A system and method for partitioning a material involves creating a plurality of throughholes in the material to form partitions. These throughholes are arranged to define a network of interconnected channels that facilitate fluid flow or structural reinforcement. The throughholes may be cylindrical, conical, or other shapes and can be distributed uniformly or in a patterned arrangement to optimize performance. The method includes selecting a material, determining the desired throughhole geometry and distribution, and then forming the throughholes using techniques such as drilling, laser cutting, or additive manufacturing. The resulting structure can be used in applications requiring controlled fluid flow, such as filters, heat exchangers, or lightweight structural components. The throughholes may also be filled with a secondary material to enhance properties like thermal conductivity or mechanical strength. The method ensures precise control over the partition geometry and spacing, enabling tailored performance for specific applications.
9. The method of claim 1 , wherein the plurality of partitions is a plurality of droplets.

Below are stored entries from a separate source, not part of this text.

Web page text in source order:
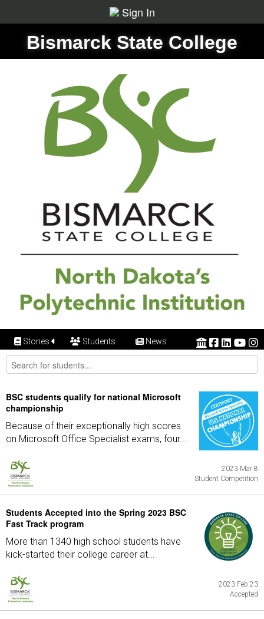
Sign In
Bismarck State College
Stories Students News
BSC students qualify for national Microsoft
championship
Because of their exceptionally high scores
on Microsoft Office Specialist exams, four...
2023 Mar 8
Student Competition
Students Accepted into the Spring 2023 BSC
Fast Track program
More than 1340 high school students have
kick-started their college career at...
2023 Feb 23
Accepted
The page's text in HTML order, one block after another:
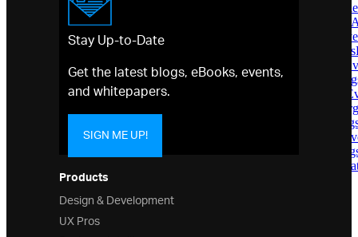
Products
Design & Development
UX Pros
Stay Up-to-Date
Get the latest blogs, eBooks, events,
and whitepapers.
SIGN ME UP!
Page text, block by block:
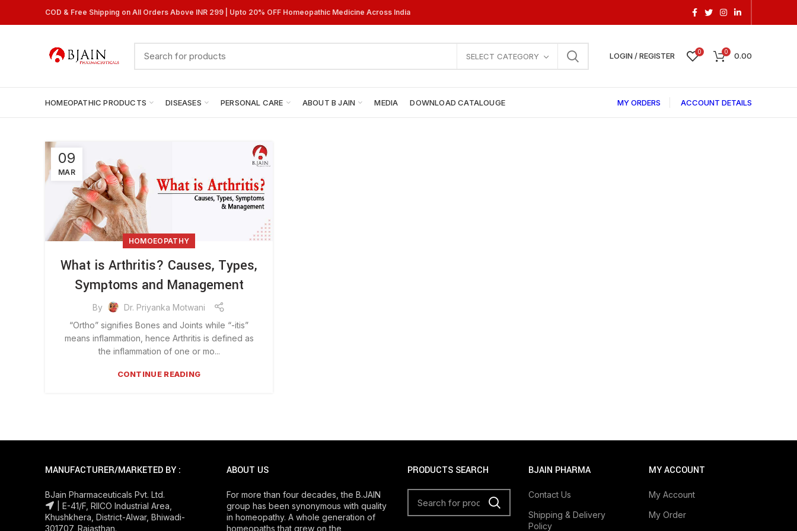
COD & Free Shipping on All Orders Above INR 299 | Upto 20% OFF Homeopathic Medicine Across India
SELECT CATEGORY LOGIN / REGISTER 0 0 0.00
HOMEOPATHIC PRODUCTS DISEASES PERSONAL CARE ABOUT B JAIN MEDIA DOWNLOAD CATALOUGE MY ORDERS ACCOUNT DETAILS
09
MAR
HOMOEOPATHY
What is Arthritis? Causes, Types,
Symptoms and Management
By
Dr. Priyanka Motwani
“Ortho” signifies Bones and Joints while “-itis”
means inflammation, hence Arthritis is defined as
the inflammation of one or mo...
CONTINUE READING
MANUFACTURER/MARKETED BY :
BJain Pharmaceuticals Pvt. Ltd.
| E-41/F, RIICO Industrial Area,
Khushkhera, District-Alwar, Bhiwadi-
301707, Rajasthan.
ABOUT US
For more than four decades, the B.JAIN
group has been synonymous with quality
in homeopathy. A whole generation of
homeopaths that grew on the
PRODUCTS SEARCH BJAIN PHARMA
Contact Us
Shipping & Delivery
Policy
MY ACCOUNT
My Account
My Order
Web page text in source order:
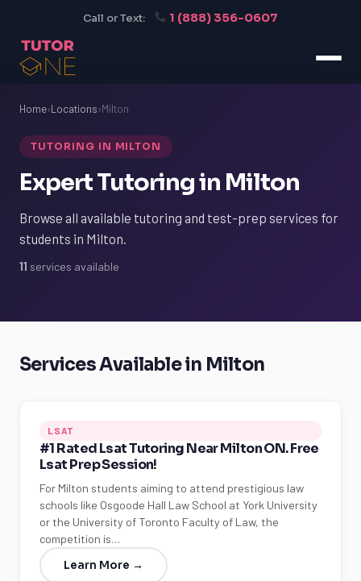
Call or Text: 1 (888) 356-0607
Home›Locations›Milton
TUTORING IN MILTON
Expert Tutoring in Milton
Browse all available tutoring and test-prep services for
students in Milton.
11 services available
Services Available in Milton
LSAT
#1 Rated Lsat Tutoring Near Milton ON. Free
Lsat Prep Session!
For Milton students aiming to attend prestigious law
schools like Osgoode Hall Law School at York University
or the University of Toronto Faculty of Law, the
competition is…
Learn More →
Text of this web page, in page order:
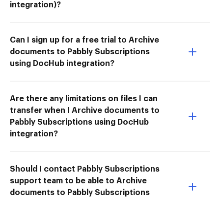
integration)?
Can I sign up for a free trial to Archive
documents to Pabbly Subscriptions
using DocHub integration?
Are there any limitations on files I can
transfer when I Archive documents to
Pabbly Subscriptions using DocHub
integration?
Should I contact Pabbly Subscriptions
support team to be able to Archive
documents to Pabbly Subscriptions
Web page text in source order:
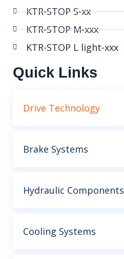
KTR-STOP S-xx
KTR-STOP M-xxx
KTR-STOP L light-xxx
Quick Links
Drive Technology
Brake Systems
Hydraulic Components
Cooling Systems
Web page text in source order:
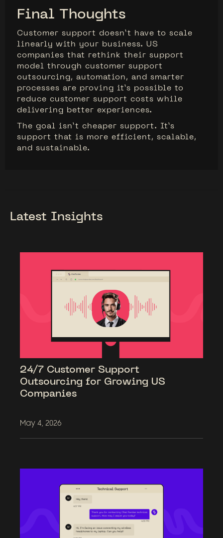
Final Thoughts
Customer support doesn’t have to scale
linearly with your business. US
companies that rethink their support
model through customer support
outsourcing, automation, and smarter
processes are proving it’s possible to
reduce customer support costs while
delivering better experiences.
The goal isn’t cheaper support. It’s
support that is more efficient, scalable,
and sustainable.
Latest Insights
24/7 Customer Support
Outsourcing for Growing US
Companies
May 4, 2026
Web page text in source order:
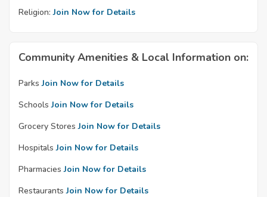
Religion: Join Now for Details
Community Amenities & Local Information on:
Parks Join Now for Details
Schools Join Now for Details
Grocery Stores Join Now for Details
Hospitals Join Now for Details
Pharmacies Join Now for Details
Restaurants Join Now for Details
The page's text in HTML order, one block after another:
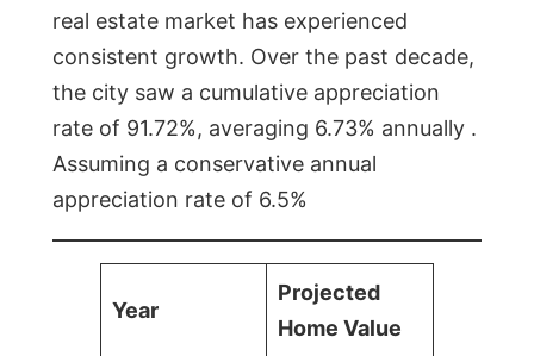
real estate market has experienced
consistent growth. Over the past decade,
the city saw a cumulative appreciation
rate of 91.72%, averaging 6.73% annually .
Assuming a conservative annual
appreciation rate of 6.5%
Year
Projected
Home Value
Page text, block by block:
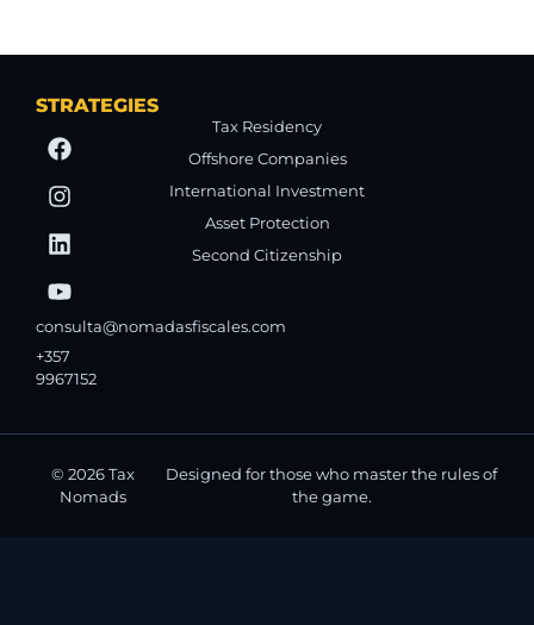
consulta@nomadasfiscales.com
+357
9967152
STRATEGIES
Tax Residency
Offshore Companies
International Investment
Asset Protection
Second Citizenship
© 2026 Tax
Nomads
Designed for those who master the rules of
the game.
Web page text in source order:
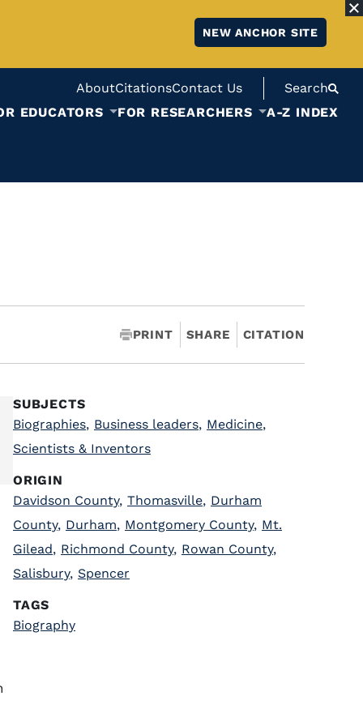
NEW ANCHOR SITE
AboutCitationsContact Us
Search
EDUCATORS FOR RESEARCHERS A-Z INDEX
PRINT SHARE CITATION
SUBJECTS
Biographies, Business leaders, Medicine,
Scientists & Inventors
ORIGIN
Davidson County, Thomasville, Durham
County, Durham, Montgomery County, Mt.
Gilead, Richmond County, Rowan County,
Salisbury, Spencer
TAGS
Biography
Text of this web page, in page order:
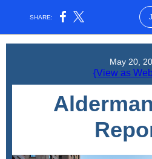
SHARE:
May 20,
{View as
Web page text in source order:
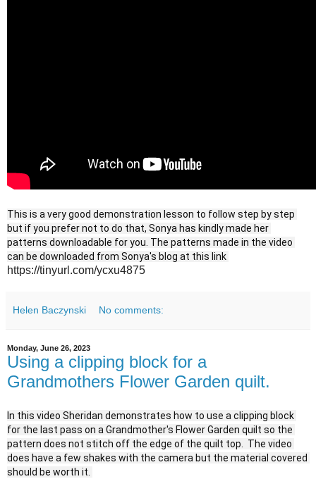
This is a very good demonstration lesson to follow step by step
but if you prefer not to do that, Sonya has kindly made her
patterns downloadable for you. The patterns made in the video
https://tinyurl.com/ycxu4875
Helen Baczynski No comments:
Monday, June 26, 2023
Using a clipping block for a
Grandmothers Flower Garden quilt.
In this video Sheridan demonstrates how to use a clipping block
for the last pass on a Grandmother's Flower Garden quilt so the
pattern does not stitch off the edge of the quilt top.  The video
does have a few shakes with the camera but the material covered
should be worth it.
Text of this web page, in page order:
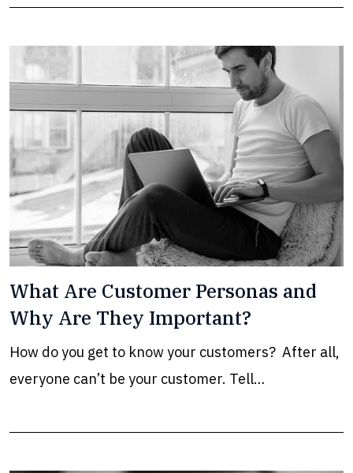
What Are Customer Personas and
Why Are They Important?
How do you get to know your customers? After all,
everyone can’t be your customer. Tell…
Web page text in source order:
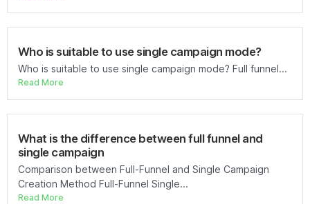
Who is suitable to use single campaign mode?
Who is suitable to use single campaign mode? Full funnel...
Read More
What is the difference between full funnel and
single campaign
Comparison between Full-Funnel and Single Campaign
Creation Method Full-Funnel Single...
Read More
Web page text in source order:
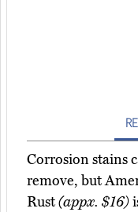
Corrosion stains
remove, but
Rust(appx. $16)
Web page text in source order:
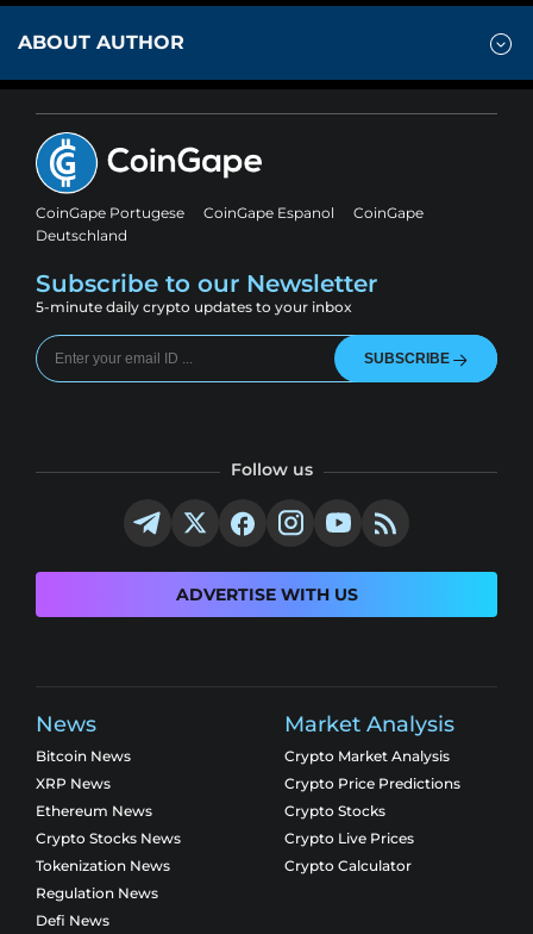
ABOUT AUTHOR
CoinGape Portugese CoinGape Espanol
CoinGape
Deutschland
Subscribe to our Newsletter
5-minute daily crypto updates to your inbox
SUBSCRIBE
Follow us
ADVERTISE WITH US
News
Bitcoin News
XRP News
Ethereum News
Crypto Stocks News
Tokenization News
Regulation News
Defi News
Market Analysis
Crypto Market Analysis
Crypto Price Predictions
Crypto Stocks
Crypto Live Prices
Crypto Calculator
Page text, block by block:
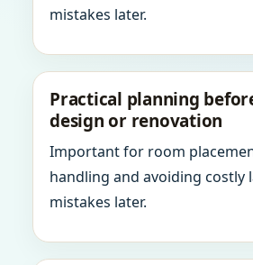
mistakes later.
Practical planning
design or renovation
Important for room
handling and avoiding costly
mistakes later.
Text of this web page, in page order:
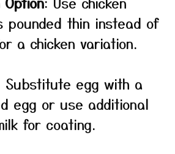
pounded thin instead of
a chicken variation.
Substitute egg with a
egg or use additional
for coating.
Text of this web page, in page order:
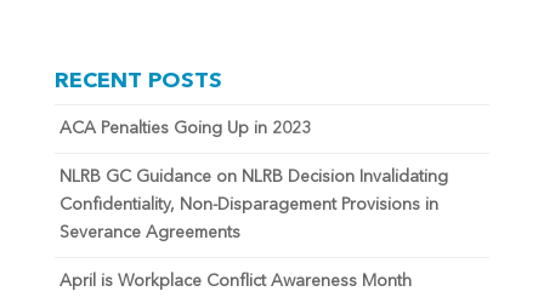
RECENT POSTS
ACA Penalties Going Up in 2023
NLRB GC Guidance on NLRB Decision Invalidating
Confidentiality, Non-Disparagement Provisions in
Severance Agreements
April is Workplace Conflict Awareness Month
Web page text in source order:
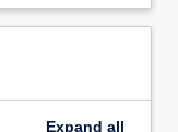
Expand all
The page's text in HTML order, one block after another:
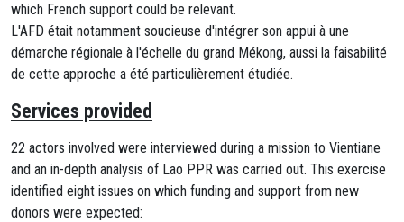
which French support could be relevant.
L'AFD était notamment soucieuse d'intégrer son appui à une
démarche régionale à l'échelle du grand Mékong, aussi la faisabilité
de cette approche a été particulièrement étudiée.
Services provided
22 actors involved were interviewed during a mission to Vientiane
and an in-depth analysis of Lao PPR was carried out. This exercise
identified eight issues on which funding and support from new
donors were expected:
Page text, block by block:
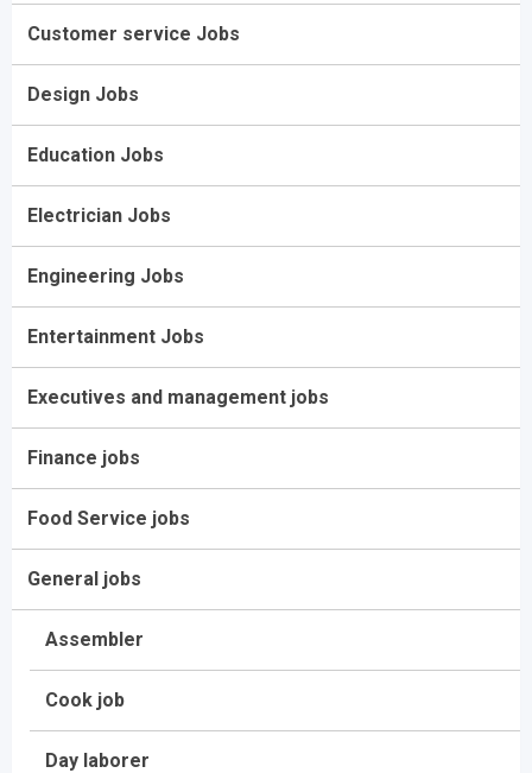
Customer service Jobs
Design Jobs
Education Jobs
Electrician Jobs
Engineering Jobs
Entertainment Jobs
Executives and management jobs
Finance jobs
Food Service jobs
General jobs
Assembler
Cook job
Day laborer

The invention relates to a method for processing or analyzing samples, particularly in a microfluidic or lab-on-a-chip system. The problem addressed is the efficient and precise manipulation of small sample volumes, such as in biological or chemical assays, where traditional methods may lack accuracy or scalability. The method involves dividing a sample into multiple partitions, which are then individually processed or analyzed. These partitions are specifically implemented as droplets, allowing for precise control over sample volume and isolation. Each droplet can contain a distinct portion of the sample, enabling parallel processing or high-throughput analysis. The use of droplets ensures minimal cross-contamination and allows for precise manipulation of small volumes, which is critical in applications like single-cell analysis, DNA sequencing, or drug screening. The droplets may be generated using microfluidic channels, where the sample is segmented into discrete droplets by an immiscible fluid, such as oil. The droplets can then be transported, merged, or split as needed for the specific application. The method may also include detecting or measuring properties of the droplets, such as their contents or physical characteristics, to extract meaningful data. This approach improves upon prior methods by providing a scalable, high-precision way to handle small sample volumes, reducing errors and increasing throughput in analytical processes. The use of droplets allows for flexible and automated workflows, making it suitable for a wide range of scientific and industrial applications.
10. A system for performing digital polymerase chain reaction (dPCR), the system comprising: a device configured to partition a biological sample volume including a plurality of target nucleic acids into a plurality of partitions, wherein at least one partition includes at least one target nucleic acid; a thermal cycler to amplify the plurality of target nucleic acids; a detector for detecting the number of partitions including at least one target nucleic acid; a memory; and a processor configured to: generate a concentration of target nucleic acids in the biological sample based on a model for volume variation and the number of partitions including at least one target nucleic acid, wherein the model is based on a normal distribution of effective load volume of each of the biological sample volume in the plurality of partitions; and a display to display the concentration of target nucleic acids in the biological sample.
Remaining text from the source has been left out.